Utilization and interconnection, which were only in their infancy in 2018 when the crypto exploded last time, are now the dominant factors. Back then, only people sold their cryptocurrencies. Now things are blowing up because of influence. It is a much more insidious process.

Utilization in the crypto world also takes other forms, as exemplified by MicroStrategy. It’s a dotcom darling whose stocks rose ridiculously during the dotcom boom into the early 2000s, and then totally collapsed. To keep the share price above the strike limit, the company made a 1-to-10 reverse share split in 2002. Then it scraped past as a software maker for businesses, until 2020, when it announced with great hype and humor that it would start buying bitcoin as one of its most important business strategies, and that it would finance these purchases with influence.

Part of this influence would come from the issuance of unsecured convertible bonds, which the bitcoin-crazy amount ate up at the time. Even if bitcoin goes to zero, the holders of these unsecured bonds have no rights and can do nothing as long as the company does not default on interest or principal payments.
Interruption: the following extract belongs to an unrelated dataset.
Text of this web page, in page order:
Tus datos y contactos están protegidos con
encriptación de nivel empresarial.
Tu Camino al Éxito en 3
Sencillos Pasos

So this is stable financing, and the concept of margin call does not apply here.

But then, to buy more crypto when the mood just got worse, it issued bonds secured with bitcoin and other corporate funds.

So in March, the company received a $ 205 million mortgage that was secured with nearly 20,000 bitcoins. The loan agreement required a minimum loan-to-value ratio of 50%. If bitcoin falls below $ 21,000, the minimum lending ratio will be violated on this $ 205 million term loan.

According to a submission to the SEC on Wednesday, MicroStrategy now has around 129,700 bitcoins that they bought at an average price of around $ 30,700 each, for a total purchase price of almost $ 4 billion.

With the current price of bitcoin at around 19,000 dollars, MicroStrategy’s investment has lost the company 1.4 billion dollars from the acquisition cost – all borrowed money.

Following MicroStrategy’s announcements of bitcoin purchases in the summer of 2020, it rose from around $ 110 to over $ 1300 by February 2021, multiplied by over 10 in just 8 months. This is how brain dead crazy the whole market had become. Then the shares began to collapse. They are now back at $ 164, down 87% from the ridiculous peak in February 2021.

This huge amount of speculation, risk-taking with these gambling tokens and fraud was one of the worse parts of Everything Bubble. It’s a very profitable trade if you drive it up and then sell these things to the bigger fool, raking in the hated and soon worthless fiat dollars. But unfortunately, many people who were gullible enough to go for this, lost a lot of money and will lose a lot of money. But that’s how bubbles work, that’s just the way it is if you participate in that kind of madness and do not get out until it disappears – and two thirds of it has already disappeared.